Bien que le président Arévalo ait promis que les individus ne seraient pas persécutés pour leurs opinions, le procureur général Consuelo Porras, qui figure sur la liste Engel des États-Unis, a maintenu sa criminalisation systématique des journalistes et des défenseurs des droits de l'homme. Selon Expediente Público, un magazine d'investigation en ligne couvrant l'Amérique centrale, onze journalistes ont fait l'objet de poursuites judiciaires en 2024. Ces procédures ont un effet désastreux sur les journalistes et leur travail. Par exemple, Juan Luis Font, directeur du média numérique ConCriterio, a fui le pays en 2022 et est désormais contraint d'effectuer ses reportages depuis l'étranger. Diego España, journaliste du Diario La Hora qui est resté dans le pays, a lui fait l'objet de deux enquêtes judiciaires et de tentatives d'accès à ses informations personnelles par la police nationale sans justification.
Recommandations de RSF
- Mettre en œuvre rapidement la politique de protection des défenseurs des droits de l'homme, en accordant une attention particulière aux journalistes et aux travailleurs des médias. Le gouvernement doit veiller à ce que les journalistes, en particulier ceux qui traitent de sujets sensibles, bénéficient de mesures de protection solides pour mener à bien leur travail sans craindre de représailles ou de violences.

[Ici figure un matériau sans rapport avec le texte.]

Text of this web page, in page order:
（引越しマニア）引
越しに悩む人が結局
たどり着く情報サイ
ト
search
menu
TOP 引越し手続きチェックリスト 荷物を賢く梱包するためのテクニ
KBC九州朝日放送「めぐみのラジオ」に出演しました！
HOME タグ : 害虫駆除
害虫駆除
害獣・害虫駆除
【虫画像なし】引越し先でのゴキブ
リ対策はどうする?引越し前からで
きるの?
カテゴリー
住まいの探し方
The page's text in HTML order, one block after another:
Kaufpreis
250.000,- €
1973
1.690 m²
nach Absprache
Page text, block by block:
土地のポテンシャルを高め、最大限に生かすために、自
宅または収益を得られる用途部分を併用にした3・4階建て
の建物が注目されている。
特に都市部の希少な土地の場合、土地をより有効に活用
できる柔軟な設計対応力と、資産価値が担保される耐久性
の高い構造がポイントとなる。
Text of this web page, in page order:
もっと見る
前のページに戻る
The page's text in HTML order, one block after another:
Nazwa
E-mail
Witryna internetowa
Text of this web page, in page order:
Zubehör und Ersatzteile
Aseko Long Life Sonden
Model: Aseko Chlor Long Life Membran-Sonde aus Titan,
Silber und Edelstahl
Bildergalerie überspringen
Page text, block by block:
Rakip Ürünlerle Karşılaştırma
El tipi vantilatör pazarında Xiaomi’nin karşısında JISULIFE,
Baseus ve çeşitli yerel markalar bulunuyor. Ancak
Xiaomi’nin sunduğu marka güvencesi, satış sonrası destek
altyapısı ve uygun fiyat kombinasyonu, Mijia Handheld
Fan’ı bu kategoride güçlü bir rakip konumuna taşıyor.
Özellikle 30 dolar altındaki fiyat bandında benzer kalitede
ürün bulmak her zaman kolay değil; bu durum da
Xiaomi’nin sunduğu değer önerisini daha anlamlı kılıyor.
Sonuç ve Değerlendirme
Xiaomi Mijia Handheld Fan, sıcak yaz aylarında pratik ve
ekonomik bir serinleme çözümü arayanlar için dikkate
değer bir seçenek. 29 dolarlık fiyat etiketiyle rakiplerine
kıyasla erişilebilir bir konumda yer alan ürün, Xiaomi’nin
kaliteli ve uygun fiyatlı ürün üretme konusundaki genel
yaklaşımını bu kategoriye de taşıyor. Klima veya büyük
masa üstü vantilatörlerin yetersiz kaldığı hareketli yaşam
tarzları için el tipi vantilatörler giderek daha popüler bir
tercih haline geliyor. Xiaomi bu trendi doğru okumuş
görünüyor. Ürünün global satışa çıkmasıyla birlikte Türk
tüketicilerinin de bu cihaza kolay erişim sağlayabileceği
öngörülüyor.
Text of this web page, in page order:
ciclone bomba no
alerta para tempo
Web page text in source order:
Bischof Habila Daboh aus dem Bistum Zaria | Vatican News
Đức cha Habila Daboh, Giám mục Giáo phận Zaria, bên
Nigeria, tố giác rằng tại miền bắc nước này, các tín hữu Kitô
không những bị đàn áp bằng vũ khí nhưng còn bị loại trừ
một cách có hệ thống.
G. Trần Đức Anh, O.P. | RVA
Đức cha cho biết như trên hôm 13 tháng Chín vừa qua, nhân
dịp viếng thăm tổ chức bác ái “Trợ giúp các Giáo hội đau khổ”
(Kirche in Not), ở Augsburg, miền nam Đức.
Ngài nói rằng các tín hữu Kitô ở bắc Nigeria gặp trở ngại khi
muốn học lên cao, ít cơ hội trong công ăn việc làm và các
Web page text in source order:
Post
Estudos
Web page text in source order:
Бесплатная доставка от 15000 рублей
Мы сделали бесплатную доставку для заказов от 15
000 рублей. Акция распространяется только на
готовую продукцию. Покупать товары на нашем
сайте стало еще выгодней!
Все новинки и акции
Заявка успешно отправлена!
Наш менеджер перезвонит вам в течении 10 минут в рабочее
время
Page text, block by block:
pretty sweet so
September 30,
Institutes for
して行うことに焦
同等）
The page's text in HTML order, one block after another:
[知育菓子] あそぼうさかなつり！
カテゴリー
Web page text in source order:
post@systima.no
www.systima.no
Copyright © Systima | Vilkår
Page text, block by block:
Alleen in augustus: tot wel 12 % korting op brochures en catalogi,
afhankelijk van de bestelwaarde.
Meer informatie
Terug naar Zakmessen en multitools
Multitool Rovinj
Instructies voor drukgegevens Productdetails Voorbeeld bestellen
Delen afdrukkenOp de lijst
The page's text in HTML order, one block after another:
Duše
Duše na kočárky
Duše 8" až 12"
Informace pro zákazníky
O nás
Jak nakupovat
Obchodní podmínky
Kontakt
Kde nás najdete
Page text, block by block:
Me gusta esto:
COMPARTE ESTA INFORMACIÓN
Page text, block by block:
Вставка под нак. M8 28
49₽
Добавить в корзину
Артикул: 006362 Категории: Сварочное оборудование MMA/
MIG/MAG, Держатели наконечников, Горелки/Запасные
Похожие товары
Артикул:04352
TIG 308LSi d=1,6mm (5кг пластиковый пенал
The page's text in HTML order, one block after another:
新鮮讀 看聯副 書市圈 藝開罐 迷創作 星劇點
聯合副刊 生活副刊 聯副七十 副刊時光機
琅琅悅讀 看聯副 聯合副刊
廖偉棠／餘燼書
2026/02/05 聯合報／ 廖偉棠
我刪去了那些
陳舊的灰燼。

- Mettre un terme à l'utilisation abusive du système judiciaire pour criminaliser les journalistes par le biais de mesures relevant du pouvoir exécutif. Des cas comme celui de Jose Rubén Zamora soulignent la nécessité urgente d'empêcher le harcèlement juridique des journalistes et de veiller à ce que le système judiciaire ne soit pas instrumentalisé pour supprimer la liberté de la presse.

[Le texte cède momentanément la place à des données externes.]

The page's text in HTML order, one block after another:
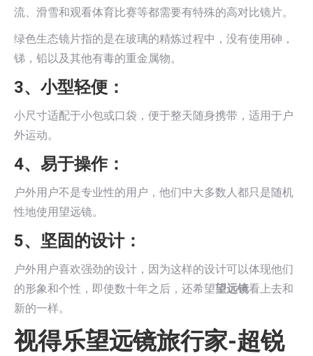
流、滑雪和观看体育比赛等都需要有特殊的高对比镜片。
绿色生态镜片指的是在玻璃的精炼过程中，没有使用砷，
锑，铅以及其他有毒的重金属物。
3、小型轻便：
小尺寸适配于小包或口袋，便于整天随身携带，适用于户
外运动。
4、易于操作：
户外用户不是专业性的用户，他们中大多数人都只是随机
性地使用望远镜。
5、坚固的设计：
户外用户喜欢强劲的设计，因为这样的设计可以体现他们
的形象和个性，即使数十年之后，还希望望远镜看上去和
新的一样。
视得乐望远镜旅行家-超锐
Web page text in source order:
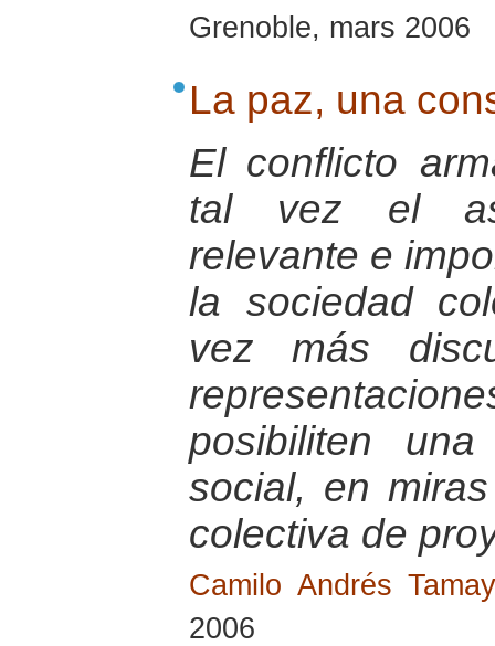
Grenoble, mars 2006
La paz, una
El conflicto
tal vez el
relevante e
la sociedad
vez más
posibiliten
social, en
colectiva de
Camilo Andrés
2006
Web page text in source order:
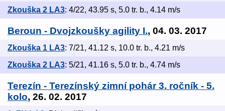
Zkouška 2 LA3: 4/22, 43.95 s, 5.0 tr. b., 4.14 m/s
Beroun - Dvojzkoušky agility I., 04. 03. 2017
Zkouška 1 LA3: 7/21, 41.12 s, 10.0 tr. b., 4.21 m/s
Zkouška 2 LA3: 5/21, 41.16 s, 5.0 tr. b., 4.74 m/s
Terezín - Terezínský zimní pohár 3. ročník - 5.
kolo, 26. 02. 2017

- Promouvoir publiquement le travail journalistique dans le pays par des campagnes contre les discours stigmatisant les médias et les politiques qui soutiennent le journalisme. Les fonctionnaires doivent reconnaître le rôle essentiel du journalisme dans la démocratie et s'employer activement à contrer la rhétorique qui discrédite ou met en danger les travailleurs des médias.

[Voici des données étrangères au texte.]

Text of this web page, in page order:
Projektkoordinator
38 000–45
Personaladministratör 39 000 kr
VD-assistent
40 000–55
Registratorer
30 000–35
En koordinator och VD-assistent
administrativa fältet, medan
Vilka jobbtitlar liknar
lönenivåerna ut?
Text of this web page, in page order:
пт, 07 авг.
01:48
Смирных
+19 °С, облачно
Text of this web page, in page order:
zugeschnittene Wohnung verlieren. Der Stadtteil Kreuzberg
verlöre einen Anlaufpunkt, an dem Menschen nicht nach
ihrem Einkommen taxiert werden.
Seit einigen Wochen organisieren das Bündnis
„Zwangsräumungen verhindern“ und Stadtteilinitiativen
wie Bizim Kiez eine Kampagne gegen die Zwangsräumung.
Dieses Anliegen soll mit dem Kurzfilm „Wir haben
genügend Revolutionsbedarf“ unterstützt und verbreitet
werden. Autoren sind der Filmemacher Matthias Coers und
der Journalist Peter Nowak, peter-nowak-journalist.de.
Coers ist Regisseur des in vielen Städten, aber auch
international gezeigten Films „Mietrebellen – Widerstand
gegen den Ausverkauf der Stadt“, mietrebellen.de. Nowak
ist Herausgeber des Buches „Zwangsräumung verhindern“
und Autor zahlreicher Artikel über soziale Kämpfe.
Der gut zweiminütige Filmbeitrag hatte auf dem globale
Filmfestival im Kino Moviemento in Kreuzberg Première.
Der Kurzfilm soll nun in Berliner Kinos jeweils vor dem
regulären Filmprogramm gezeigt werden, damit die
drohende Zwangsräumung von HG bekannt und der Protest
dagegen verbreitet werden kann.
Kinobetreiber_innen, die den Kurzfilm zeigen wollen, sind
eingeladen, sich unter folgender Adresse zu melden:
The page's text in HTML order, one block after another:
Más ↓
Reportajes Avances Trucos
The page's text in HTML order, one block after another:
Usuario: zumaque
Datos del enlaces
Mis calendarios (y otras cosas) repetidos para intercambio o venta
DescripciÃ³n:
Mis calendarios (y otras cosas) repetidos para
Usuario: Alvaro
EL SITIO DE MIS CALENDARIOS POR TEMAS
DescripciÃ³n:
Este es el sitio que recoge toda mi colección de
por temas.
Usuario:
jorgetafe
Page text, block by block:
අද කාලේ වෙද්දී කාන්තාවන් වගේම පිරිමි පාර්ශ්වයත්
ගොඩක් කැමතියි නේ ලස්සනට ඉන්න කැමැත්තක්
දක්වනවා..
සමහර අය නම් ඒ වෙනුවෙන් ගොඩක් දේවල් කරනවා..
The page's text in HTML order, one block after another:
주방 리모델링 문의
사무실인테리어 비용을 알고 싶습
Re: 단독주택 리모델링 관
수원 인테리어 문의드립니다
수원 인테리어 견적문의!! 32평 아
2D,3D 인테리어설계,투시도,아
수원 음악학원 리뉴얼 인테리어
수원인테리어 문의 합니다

- Former et équiper les forces de police pour qu'elles puissent enquêter rapidement sur les crimes commis contre les journalistes et les professionnels des médias, en veillant à ce que les auteurs soient traduits en justice. Le renforcement des capacités des forces de l'ordre à lutter contre les crimes contre la presse est essentiel pour combattre l'impunité et garantir que les auteurs d'attaques contre les journalistes répondent de leurs actes.